• What the exercise asks
Using the data beneath this instruction, retype only the lines from the one that contains "( (141, 100)" down to the one that contains "of the network. As", both included, exactly as they appear.
━━━ The data ━━━
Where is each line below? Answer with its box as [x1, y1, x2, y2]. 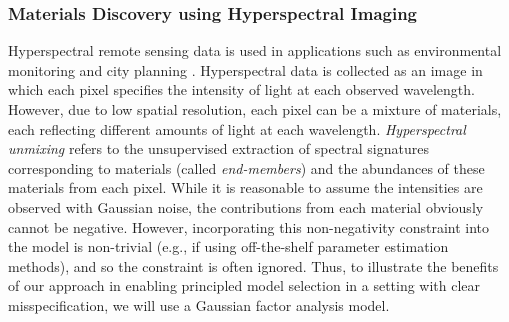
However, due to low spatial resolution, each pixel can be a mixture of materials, [8, 99, 502, 119]
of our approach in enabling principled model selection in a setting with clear [8, 275, 481, 296]
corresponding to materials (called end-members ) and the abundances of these [8, 157, 485, 178]
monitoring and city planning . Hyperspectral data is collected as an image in [8, 59, 483, 80]
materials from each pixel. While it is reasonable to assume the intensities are [8, 177, 483, 198]
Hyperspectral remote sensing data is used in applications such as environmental [8, 40, 502, 61]
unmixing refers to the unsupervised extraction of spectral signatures [8, 138, 429, 159]
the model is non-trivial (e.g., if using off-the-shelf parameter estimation [8, 236, 449, 257]
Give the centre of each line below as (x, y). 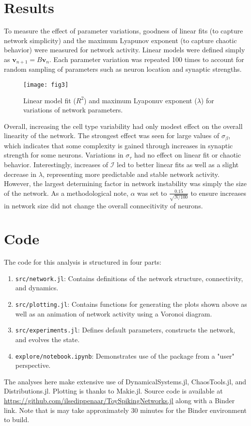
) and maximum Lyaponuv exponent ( (141, 100)
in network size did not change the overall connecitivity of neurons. (103, 205)
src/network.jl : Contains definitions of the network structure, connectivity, (129, 278)
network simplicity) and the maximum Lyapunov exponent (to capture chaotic (120, 40)
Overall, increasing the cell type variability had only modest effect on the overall (123, 126)
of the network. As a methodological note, (66, 193)
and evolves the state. (47, 339)
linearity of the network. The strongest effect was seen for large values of (112, 135)
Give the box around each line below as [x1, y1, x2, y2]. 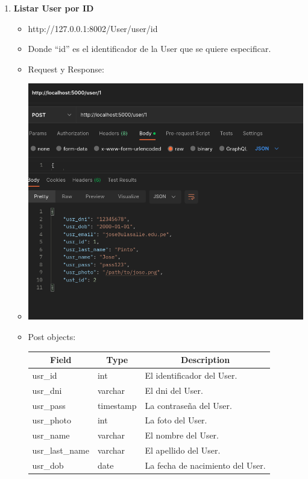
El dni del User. [145, 384, 203, 396]
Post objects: [28, 330, 76, 342]
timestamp [97, 399, 137, 411]
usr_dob [32, 458, 64, 471]
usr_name [32, 429, 70, 442]
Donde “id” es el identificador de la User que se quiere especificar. [28, 42, 271, 55]
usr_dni [32, 384, 62, 396]
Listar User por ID [13, 2, 94, 14]
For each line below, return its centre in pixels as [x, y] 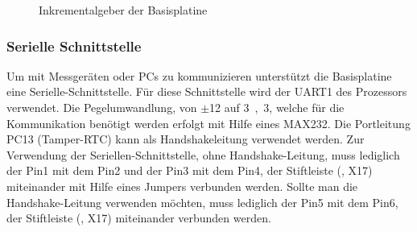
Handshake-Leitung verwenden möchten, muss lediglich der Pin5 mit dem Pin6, [202, 202]
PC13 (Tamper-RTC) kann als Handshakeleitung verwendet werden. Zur [186, 139]
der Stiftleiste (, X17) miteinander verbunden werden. [139, 218]
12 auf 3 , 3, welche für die [277, 107]
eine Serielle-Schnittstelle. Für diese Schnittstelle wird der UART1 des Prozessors [207, 91]
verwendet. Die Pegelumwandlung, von [102, 107]
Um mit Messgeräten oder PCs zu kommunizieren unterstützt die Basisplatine [199, 75]
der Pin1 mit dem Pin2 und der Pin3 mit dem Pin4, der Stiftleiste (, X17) [190, 170]
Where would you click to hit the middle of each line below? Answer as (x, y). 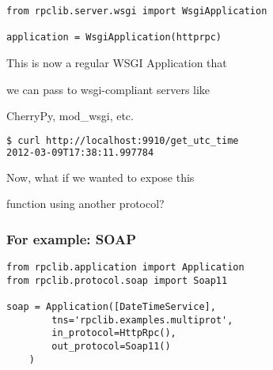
━━━
• Solution
) and maximum Lyaponuv exponent ( (141, 100)
in network size did not change the overall connecitivity of neurons. (103, 205)
src/network.jl : Contains definitions of the network structure, connectivity, (129, 278)
network simplicity) and the maximum Lyapunov exponent (to capture chaotic (120, 40)
Overall, increasing the cell type variability had only modest effect on the overall (123, 126)
of the network. As a methodological note, (66, 193)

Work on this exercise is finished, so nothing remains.